# DIRECTIONS
What is needed here is a word-for-word copy of all the entries below.

MATERIAL SHOWN below:

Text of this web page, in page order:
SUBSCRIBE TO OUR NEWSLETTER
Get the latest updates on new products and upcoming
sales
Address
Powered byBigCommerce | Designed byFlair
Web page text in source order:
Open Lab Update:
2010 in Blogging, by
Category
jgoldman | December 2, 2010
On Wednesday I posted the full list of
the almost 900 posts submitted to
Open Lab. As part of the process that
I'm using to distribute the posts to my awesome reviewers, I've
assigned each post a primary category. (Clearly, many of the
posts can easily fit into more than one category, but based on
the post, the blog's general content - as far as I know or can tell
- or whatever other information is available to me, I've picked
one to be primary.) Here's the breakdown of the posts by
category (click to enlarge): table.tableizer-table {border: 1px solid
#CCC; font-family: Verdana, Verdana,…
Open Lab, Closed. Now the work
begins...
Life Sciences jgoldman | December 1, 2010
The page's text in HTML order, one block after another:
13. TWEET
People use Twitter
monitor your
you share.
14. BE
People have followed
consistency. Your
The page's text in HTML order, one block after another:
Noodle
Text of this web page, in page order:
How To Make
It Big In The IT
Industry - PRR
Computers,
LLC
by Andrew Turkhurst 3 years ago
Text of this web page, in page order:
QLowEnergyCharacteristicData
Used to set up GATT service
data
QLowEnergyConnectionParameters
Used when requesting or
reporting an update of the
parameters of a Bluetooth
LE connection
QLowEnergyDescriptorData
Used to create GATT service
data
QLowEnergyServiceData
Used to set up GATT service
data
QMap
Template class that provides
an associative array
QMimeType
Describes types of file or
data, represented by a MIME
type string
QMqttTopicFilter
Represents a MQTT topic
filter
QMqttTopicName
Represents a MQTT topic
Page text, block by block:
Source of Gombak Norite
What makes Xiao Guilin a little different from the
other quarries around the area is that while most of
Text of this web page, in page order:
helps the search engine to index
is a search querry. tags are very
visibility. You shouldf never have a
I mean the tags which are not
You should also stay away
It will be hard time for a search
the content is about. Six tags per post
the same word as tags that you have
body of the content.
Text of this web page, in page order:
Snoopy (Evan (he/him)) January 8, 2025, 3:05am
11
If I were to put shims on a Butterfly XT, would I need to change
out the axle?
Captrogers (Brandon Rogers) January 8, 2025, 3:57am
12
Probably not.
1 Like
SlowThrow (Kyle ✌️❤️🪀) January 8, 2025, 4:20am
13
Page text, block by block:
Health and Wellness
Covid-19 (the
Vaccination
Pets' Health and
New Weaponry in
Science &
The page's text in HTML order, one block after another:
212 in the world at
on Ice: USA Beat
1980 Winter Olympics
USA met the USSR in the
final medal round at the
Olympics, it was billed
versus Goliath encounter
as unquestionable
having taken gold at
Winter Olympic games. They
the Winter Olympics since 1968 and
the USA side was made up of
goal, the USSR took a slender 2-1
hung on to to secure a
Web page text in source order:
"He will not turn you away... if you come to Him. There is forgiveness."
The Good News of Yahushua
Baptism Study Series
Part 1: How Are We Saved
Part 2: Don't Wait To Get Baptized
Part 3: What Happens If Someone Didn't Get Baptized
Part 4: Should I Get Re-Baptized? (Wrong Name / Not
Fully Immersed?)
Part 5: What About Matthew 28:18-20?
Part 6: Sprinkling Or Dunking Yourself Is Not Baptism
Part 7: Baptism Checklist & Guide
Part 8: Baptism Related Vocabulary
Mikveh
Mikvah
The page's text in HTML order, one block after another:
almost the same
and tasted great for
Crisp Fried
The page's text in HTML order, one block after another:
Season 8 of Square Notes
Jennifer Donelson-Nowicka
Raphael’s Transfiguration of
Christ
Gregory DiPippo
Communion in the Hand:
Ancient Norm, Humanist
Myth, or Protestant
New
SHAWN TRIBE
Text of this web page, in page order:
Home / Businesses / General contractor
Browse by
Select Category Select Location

End of MATERIAL SHOWN.

# SOLUTION
Text of this web page, in page order:
SUBSCRIBE TO OUR NEWSLETTER
Get the latest updates on new products and upcoming
sales
Address
Powered byBigCommerce | Designed byFlair
Web page text in source order:
Open Lab Update:
2010 in Blogging, by
Category
jgoldman | December 2, 2010
On Wednesday I posted the full list of
the almost 900 posts submitted to
Open Lab. As part of the process that
I'm using to distribute the posts to my awesome reviewers, I've
assigned each post a primary category. (Clearly, many of the
posts can easily fit into more than one category, but based on
the post, the blog's general content - as far as I know or can tell
- or whatever other information is available to me, I've picked
one to be primary.) Here's the breakdown of the posts by
category (click to enlarge): table.tableizer-table {border: 1px solid
#CCC; font-family: Verdana, Verdana,…
Open Lab, Closed. Now the work
begins...
Life Sciences jgoldman | December 1, 2010
The page's text in HTML order, one block after another:
13. TWEET
People use Twitter
monitor your
you share.
14. BE
People have followed
consistency. Your
The page's text in HTML order, one block after another:
Noodle
Text of this web page, in page order:
How To Make
It Big In The IT
Industry - PRR
Computers,
LLC
by Andrew Turkhurst 3 years ago
Text of this web page, in page order:
QLowEnergyCharacteristicData
Used to set up GATT service
data
QLowEnergyConnectionParameters
Used when requesting or
reporting an update of the
parameters of a Bluetooth
LE connection
QLowEnergyDescriptorData
Used to create GATT service
data
QLowEnergyServiceData
Used to set up GATT service
data
QMap
Template class that provides
an associative array
QMimeType
Describes types of file or
data, represented by a MIME
type string
QMqttTopicFilter
Represents a MQTT topic
filter
QMqttTopicName
Represents a MQTT topic
Page text, block by block:
Source of Gombak Norite
What makes Xiao Guilin a little different from the
other quarries around the area is that while most of
Text of this web page, in page order:
helps the search engine to index
is a search querry. tags are very
visibility. You shouldf never have a
I mean the tags which are not
You should also stay away
It will be hard time for a search
the content is about. Six tags per post
the same word as tags that you have
body of the content.
Text of this web page, in page order:
Snoopy (Evan (he/him)) January 8, 2025, 3:05am
11
If I were to put shims on a Butterfly XT, would I need to change
out the axle?
Captrogers (Brandon Rogers) January 8, 2025, 3:57am
12
Probably not.
1 Like
SlowThrow (Kyle ✌️❤️🪀) January 8, 2025, 4:20am
13
Page text, block by block:
Health and Wellness
Covid-19 (the
Vaccination
Pets' Health and
New Weaponry in
Science &
The page's text in HTML order, one block after another:
212 in the world at
on Ice: USA Beat
1980 Winter Olympics
USA met the USSR in the
final medal round at the
Olympics, it was billed
versus Goliath encounter
as unquestionable
having taken gold at
Winter Olympic games. They
the Winter Olympics since 1968 and
the USA side was made up of
goal, the USSR took a slender 2-1
hung on to to secure a
Web page text in source order:
"He will not turn you away... if you come to Him. There is forgiveness."
The Good News of Yahushua
Baptism Study Series
Part 1: How Are We Saved
Part 2: Don't Wait To Get Baptized
Part 3: What Happens If Someone Didn't Get Baptized
Part 4: Should I Get Re-Baptized? (Wrong Name / Not
Fully Immersed?)
Part 5: What About Matthew 28:18-20?
Part 6: Sprinkling Or Dunking Yourself Is Not Baptism
Part 7: Baptism Checklist & Guide
Part 8: Baptism Related Vocabulary
Mikveh
Mikvah
The page's text in HTML order, one block after another:
almost the same
and tasted great for
Crisp Fried
The page's text in HTML order, one block after another:
Season 8 of Square Notes
Jennifer Donelson-Nowicka
Raphael’s Transfiguration of
Christ
Gregory DiPippo
Communion in the Hand:
Ancient Norm, Humanist
Myth, or Protestant
New
SHAWN TRIBE
Text of this web page, in page order:
Home / Businesses / General contractor
Browse by
Select Category Select Location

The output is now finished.